If other estimates of the ITE are provided in `ite` additional argument, both the ITE estimations in discovery and inference are skipped and those values estimates are used instead.  The ITE estimator requires also an outcome learner and/or a propensity score learner from the [SuperLearner](https://CRAN.R-project.org/package=SuperLearner) package (i.e., "SL.lm", "SL.svm"). Both these models are simple classifiers/regressors. By default XGBoost algorithm is used for both these steps.     

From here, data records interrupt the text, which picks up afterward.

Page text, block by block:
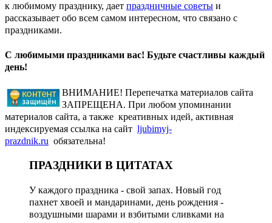
к любимому празднику, дает праздничные советы и
рассказывает обо всем самом интересном, что связано с
праздниками.
С любимыми праздниками вас! Будьте счастливы каждый
день!
ВНИМАНИЕ! Перепечатка материалов сайта
ЗАПРЕЩЕНА. При любом упоминании
материалов сайта, а также креативных идей, активная
индексируемая ссылка на сайт ljubimyj-
prazdnik.ru обязательна!
ПРАЗДНИКИ В ЦИТАТАХ
У каждого праздника - свой запах. Новый год
пахнет хвоей и мандаринами, день рождения -
воздушными шарами и взбитыми сливками на
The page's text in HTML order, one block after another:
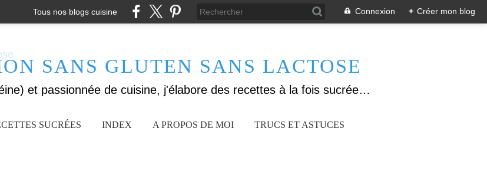
Tous nos blogs cuisine Connexion + Créer mon blog
SANS GLUTEN SANS LACTOSE
Allergique au gluten, lactose (et caséine) et passionnée de cuisine, j'élabore des recettes à la fois sucrées et salées. Ayant plusieurs maladies auto immunes, j'essaie de proposer des recettes un maximum IG Bas, en portant une attention particulière sur les aliments utilisés (apports, vitamines, nutriments..). Je fais également bcp de sport donc une bonne alimentation est primordiale!
SUCRÉES INDEX A PROPOS DE MOI TRUCS ET ASTUCES
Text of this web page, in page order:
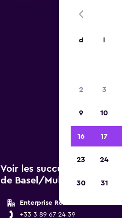
de
Voir les succursales
de Basel/Mulhouse
Enterprise Rent A Car
+33 3 89 67 24 39
d
2 3
9 10
16 17
23 24
30 31
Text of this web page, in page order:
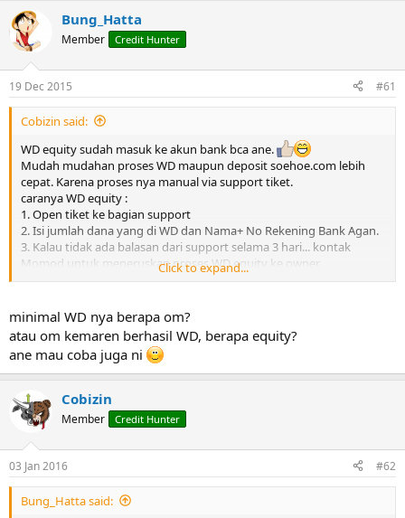
r
e
a
s
t
a
r
e
r
r
t
a
e
Bung_Hatta
Member Credit Hunter
19 Dec 2015 #61
Cobizin said:
WD equity sudah masuk ke akun bank bca ane.
Mudah mudahan proses WD maupun deposit soehoe.com lebih
cepat. Karena proses nya manual via support tiket.
caranya WD equity :
1. Open tiket ke bagian support
2. Isi jumlah dana yang di WD dan Nama+ No Rekening Bank Agan.
3. Kalau tidak ada balasan dari support selama 3 hari... kontak
Momod untuk meneruskan proses WD equity ke owner.
4. Selanjutnya selamat (menunggu).
Terima kasih soehoe.com
Click to expand...
minimal WD nya berapa om?
atau om kemaren berhasil WD, berapa equity?
ane mau coba juga ni
Cobizin
Member Credit Hunter
03 Jan 2016 #62
Bung_Hatta said:
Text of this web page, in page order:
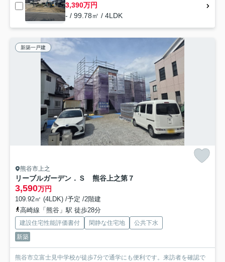
3,390万円
- / 99.78㎡ / 4LDK
新築一戸建
熊谷市上之
リーブルガーデン．Ｓ 熊谷上之第７
3,590万円
109.92㎡ (4LDK) /予定 /2階建
高崎線「熊谷」駅 徒歩28分
建設住宅性能評価書付 閑静な住宅地
公共下水
新築
熊谷市立富士見中学校が徒歩7分で通学にも便利です。来訪者を確認で
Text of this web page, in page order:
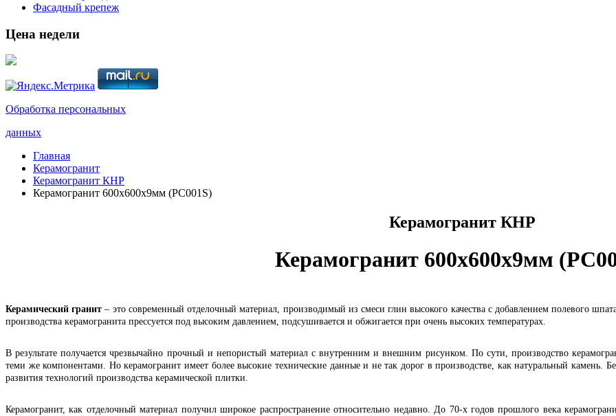
Фасадный крепеж
Цена недели
Обработка персональных
данных
Главная
Керамогранит
Керамогранит КНР
Керамогранит 600х600х9мм (PC001S)
Керамогранит КНР
Керамогранит 600х600х9мм
Керамический гранит – это современный отделочный материал, производимый из смеси глин высокого качества с добавлением полевого
производства керамогранита прессуется под высоким давлением, подсушивается и обжигается при очень высоких температурах.
В результате получается чрезвычайно прочный и непористый материал с внутренним и внешним рисунком. По сути, производство
теми же компонентами. Но керамогранит имеет более высокие технические данные и не так дорог в производстве, как натуральный камень.
развития технологий производства керамической плитки.
Керамогранит, как отделочный материал получил широкое распространение относительно недавно. До 70-х годов прошлого века
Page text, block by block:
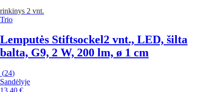
rinkinys 2 vnt.
Trio
Lemputės Stiftsockel2 vnt., LED, šilta
balta, G9, 2 W, 200 lm, ø 1 cm
(24)
Sandėlyje

### Customized wrapper for SuperLearner

One can create a customized wrapper for SuperLearner internal packages. The following is an example of providing the number of cores (e.g., 12) for the xgboost package in a shared memory system. 

```R
m_xgboost <- function(nthread = 12, ...) {
  SuperLearner::SL.xgboost(nthread = nthread, ...)
}
```

Then use "m_xgboost", instead of "SL.xgboost".  

# Examples

Example 1 (*default parameters*)
```R
set.seed(9687)
dataset <- generate_cre_dataset(n = 1000, 
                                rho = 0, 
                                n_rules = 2, 
                                p = 10,
                                effect_size = 2, 
                                binary_covariates = TRUE,
                                binary_outcome = FALSE,
                                confounding = "no")
y <- dataset[["y"]]
z <- dataset[["z"]]
X <- dataset[["X"]]

cre_results <- cre(y, z, X)
summary(cre_results)
plot(cre_results)
ite_pred <- predict(cre_results, X)
```

Example 2 (*personalized ite estimation*)
```R
set.seed(9687)
dataset <- generate_cre_dataset(n = 1000, 
                                rho = 0, 
                                n_rules = 2, 
                                p = 10,
                                effect_size = 2, 
                                binary_covariates = TRUE,
                                binary_outcome = FALSE,
                                confounding = "no")
  y <- dataset[["y"]]
  z <- dataset[["z"]]
  X <- dataset[["X"]]

ite_pred <- ... # personalized ite estimation
cre_results <- cre(y, z, X, ite = ite_pred)
summary(cre_results)
plot(cre_results)
ite_pred <- predict(cre_results, X)
```

Example 3 (*setting parameters*)
```R
set.seed(9687)
dataset <- generate_cre_dataset(n = 1000, 
                                rho = 0, 
                                n_rules = 2, 
                                p = 10,
                                effect_size = 2, 
                                binary_covariates = TRUE,
                                binary_outcome = FALSE,
                                confounding = "no")
y <- dataset[["y"]]
z <- dataset[["z"]]
X <- dataset[["X"]]

method_params <- list(ratio_dis = 0.5,
                      ite_method ="aipw",
                      learner_ps = "SL.xgboost",
                      learner_y = "SL.xgboost")

hyper_params <- list(intervention_vars = c("x1","x2","x3","x4"),
                     offset = NULL,
                     ntrees = 20,
                     node_size = 20,
                     max_rules = 50,
                     max_depth = 3,
                     t_decay = 0.025,
                     t_ext = 0.025,
                     t_corr = 1,
                     stability_selection = "vanilla",
                     cutoff = 0.8,
                     pfer = 1,
                     B = 10,
                     subsample = 0.5)

cre_results <- cre(y, z, X, method_params, hyper_params)
summary(cre_results)
plot(cre_results)
ite_pred <- predict(cre_results, X)
```

More synthetic data sets can be generated using `generate_cre_dataset()`.